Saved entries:

[Start of section]

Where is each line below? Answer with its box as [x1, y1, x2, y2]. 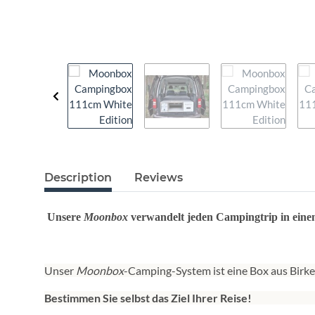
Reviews [134, 171, 183, 185]
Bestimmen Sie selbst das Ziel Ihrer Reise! [44, 291, 252, 305]
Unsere [47, 211, 84, 224]
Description [44, 171, 112, 185]
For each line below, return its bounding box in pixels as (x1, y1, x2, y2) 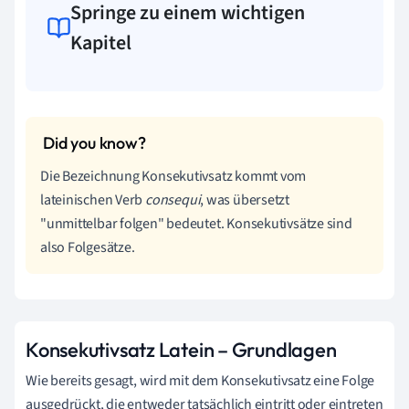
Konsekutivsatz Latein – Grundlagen (26, 336, 337, 362)
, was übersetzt (200, 189, 289, 210)
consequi (145, 189, 201, 210)
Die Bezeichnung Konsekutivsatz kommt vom (40, 165, 307, 186)
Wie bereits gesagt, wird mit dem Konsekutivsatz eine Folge (26, 370, 375, 391)
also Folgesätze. (40, 236, 135, 257)
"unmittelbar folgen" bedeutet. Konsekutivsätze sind (40, 213, 352, 234)
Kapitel (70, 27, 132, 58)
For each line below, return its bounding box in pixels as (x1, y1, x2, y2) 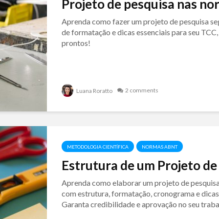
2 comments (125, 86, 158, 94)
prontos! (61, 38, 90, 47)
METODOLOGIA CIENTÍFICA (66, 144, 129, 150)
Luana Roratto (75, 87, 112, 94)
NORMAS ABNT (141, 144, 177, 150)
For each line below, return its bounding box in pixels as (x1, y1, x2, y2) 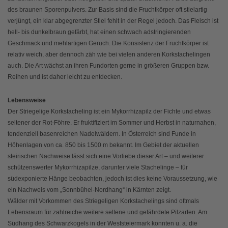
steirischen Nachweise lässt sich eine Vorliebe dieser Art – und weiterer (8, 152, 204, 160)
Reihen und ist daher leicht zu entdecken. (8, 73, 122, 80)
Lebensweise (8, 96, 46, 104)
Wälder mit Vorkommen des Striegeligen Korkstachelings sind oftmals (8, 197, 199, 205)
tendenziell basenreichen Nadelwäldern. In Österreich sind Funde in (8, 130, 196, 137)
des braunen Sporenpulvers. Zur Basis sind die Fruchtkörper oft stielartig (8, 6, 207, 13)
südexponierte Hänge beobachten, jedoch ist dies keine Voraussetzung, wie (8, 175, 217, 182)
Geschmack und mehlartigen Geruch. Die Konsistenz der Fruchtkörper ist (8, 39, 209, 47)

[End of section]

• _What needs to be done_:
Write the lines above out again exactly, excluding every picture.

• _Result_:
Where is each line below? Answer with its box as [x1, y1, x2, y2]. 
Reviews [134, 171, 183, 185]
Bestimmen Sie selbst das Ziel Ihrer Reise! [44, 291, 252, 305]
Unsere [47, 211, 84, 224]
Description [44, 171, 112, 185]
For each line below, return its bounding box in pixels as (x1, y1, x2, y2) 
Konsekutivsatz Latein – Grundlagen (26, 336, 337, 362)
, was übersetzt (200, 189, 289, 210)
consequi (145, 189, 201, 210)
Die Bezeichnung Konsekutivsatz kommt vom (40, 165, 307, 186)
Wie bereits gesagt, wird mit dem Konsekutivsatz eine Folge (26, 370, 375, 391)
also Folgesätze. (40, 236, 135, 257)
"unmittelbar folgen" bedeutet. Konsekutivsätze sind (40, 213, 352, 234)
Kapitel (70, 27, 132, 58)
For each line below, return its bounding box in pixels as (x1, y1, x2, y2) 
2 comments (125, 86, 158, 94)
prontos! (61, 38, 90, 47)
METODOLOGIA CIENTÍFICA (66, 144, 129, 150)
Luana Roratto (75, 87, 112, 94)
NORMAS ABNT (141, 144, 177, 150)
For each line below, return its bounding box in pixels as (x1, y1, x2, y2) 
steirischen Nachweise lässt sich eine Vorliebe dieser Art – und weiterer (8, 152, 204, 160)
Reihen und ist daher leicht zu entdecken. (8, 73, 122, 80)
Lebensweise (8, 96, 46, 104)
Wälder mit Vorkommen des Striegeligen Korkstachelings sind oftmals (8, 197, 199, 205)
tendenziell basenreichen Nadelwäldern. In Österreich sind Funde in (8, 130, 196, 137)
des braunen Sporenpulvers. Zur Basis sind die Fruchtkörper oft stielartig (8, 6, 207, 13)
südexponierte Hänge beobachten, jedoch ist dies keine Voraussetzung, wie (8, 175, 217, 182)
Geschmack und mehlartigen Geruch. Die Konsistenz der Fruchtkörper ist (8, 39, 209, 47)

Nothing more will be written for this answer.